PROVIDED ENTRIES:
________________

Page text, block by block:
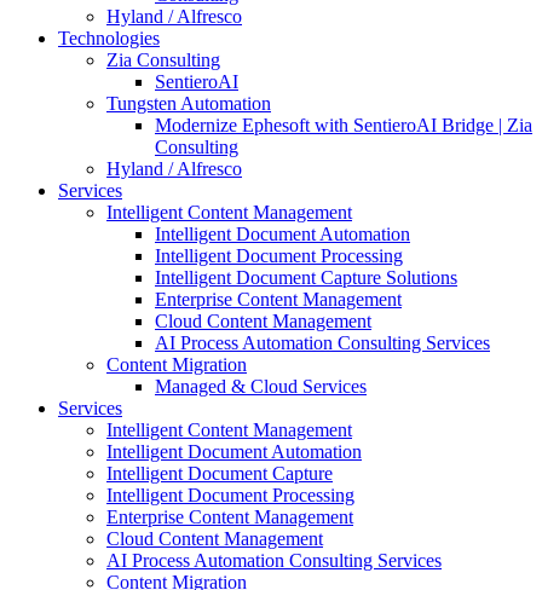
Hyland / Alfresco
Technologies
Zia Consulting
SentieroAI
Tungsten Automation
Modernize Ephesoft with SentieroAI Bridge | Zia
Consulting
Hyland / Alfresco
Services
Intelligent Content Management
Intelligent Document Automation
Intelligent Document Processing
Intelligent Document Capture Solutions
Enterprise Content Management
Cloud Content Management
AI Process Automation Consulting Services
Content Migration
Managed & Cloud Services
Services
Intelligent Content Management
Intelligent Document Automation
Intelligent Document Capture
Intelligent Document Processing
Enterprise Content Management
Cloud Content Management
AI Process Automation Consulting Services
Content Migration
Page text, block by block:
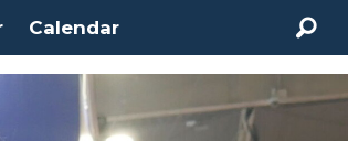
Calendar
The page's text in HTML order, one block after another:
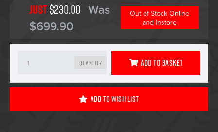
Just$230.00 Was
$699.90
Out of Stock Online
and Instore
Quantity Add To Basket
Add To Wish List
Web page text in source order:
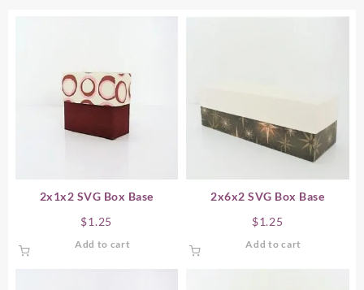
2x1x2 SVG Box Base
$1.25
Add to cart
2x6x2 SVG Box Base
$1.25
Add to cart
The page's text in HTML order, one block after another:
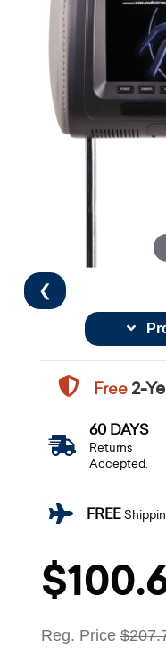
❮
Free2-
60 DAYS
Returns
Accepted.
FREE
Reg. Price
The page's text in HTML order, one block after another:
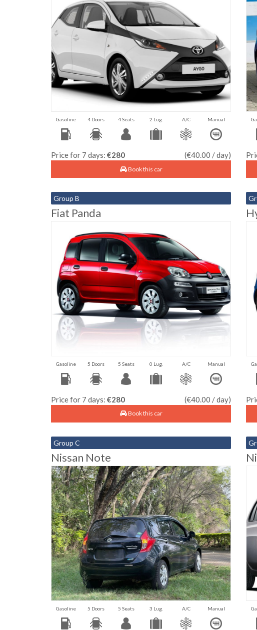
Gasoline 4 Doors 4 Seats 2 Lug. A/C Manual
Price for 7 days: €280 (€40.00 / day)
Book this car
Group B
Fiat Panda
Gasoline 5 Doors 5 Seats 0 Lug. A/C Manual
Price for 7 days: €280 (€40.00 / day)
Book this car
Group C
Nissan Note
Gasoline 5 Doors 5 Seats 3 Lug. A/C Manual
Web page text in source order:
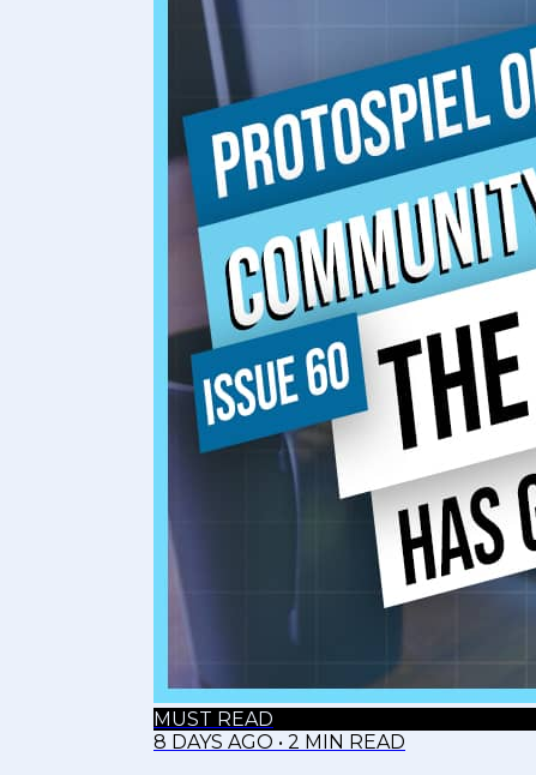
MUST READ
8 DAYS AGO • 2 MIN READ
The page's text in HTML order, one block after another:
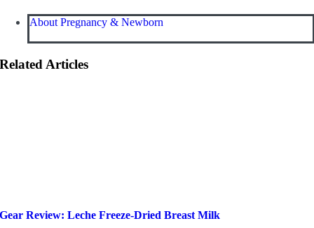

________________

Leave out the pictures and reproduce the rest of the listing exactly.

Page text, block by block:
Hyland / Alfresco
Technologies
Zia Consulting
SentieroAI
Tungsten Automation
Modernize Ephesoft with SentieroAI Bridge | Zia
Consulting
Hyland / Alfresco
Services
Intelligent Content Management
Intelligent Document Automation
Intelligent Document Processing
Intelligent Document Capture Solutions
Enterprise Content Management
Cloud Content Management
AI Process Automation Consulting Services
Content Migration
Managed & Cloud Services
Services
Intelligent Content Management
Intelligent Document Automation
Intelligent Document Capture
Intelligent Document Processing
Enterprise Content Management
Cloud Content Management
AI Process Automation Consulting Services
Content Migration
Page text, block by block:
Calendar
The page's text in HTML order, one block after another:
Just$230.00 Was
$699.90
Out of Stock Online
and Instore
Quantity Add To Basket
Add To Wish List
Web page text in source order:
2x1x2 SVG Box Base
$1.25
Add to cart
2x6x2 SVG Box Base
$1.25
Add to cart
The page's text in HTML order, one block after another:
❮
Free2-
60 DAYS
Returns
Accepted.
FREE
Reg. Price
The page's text in HTML order, one block after another:
Gasoline 4 Doors 4 Seats 2 Lug. A/C Manual
Price for 7 days: €280 (€40.00 / day)
Book this car
Group B
Fiat Panda
Gasoline 5 Doors 5 Seats 0 Lug. A/C Manual
Price for 7 days: €280 (€40.00 / day)
Book this car
Group C
Nissan Note
Gasoline 5 Doors 5 Seats 3 Lug. A/C Manual
Web page text in source order:
MUST READ
8 DAYS AGO • 2 MIN READ
The page's text in HTML order, one block after another:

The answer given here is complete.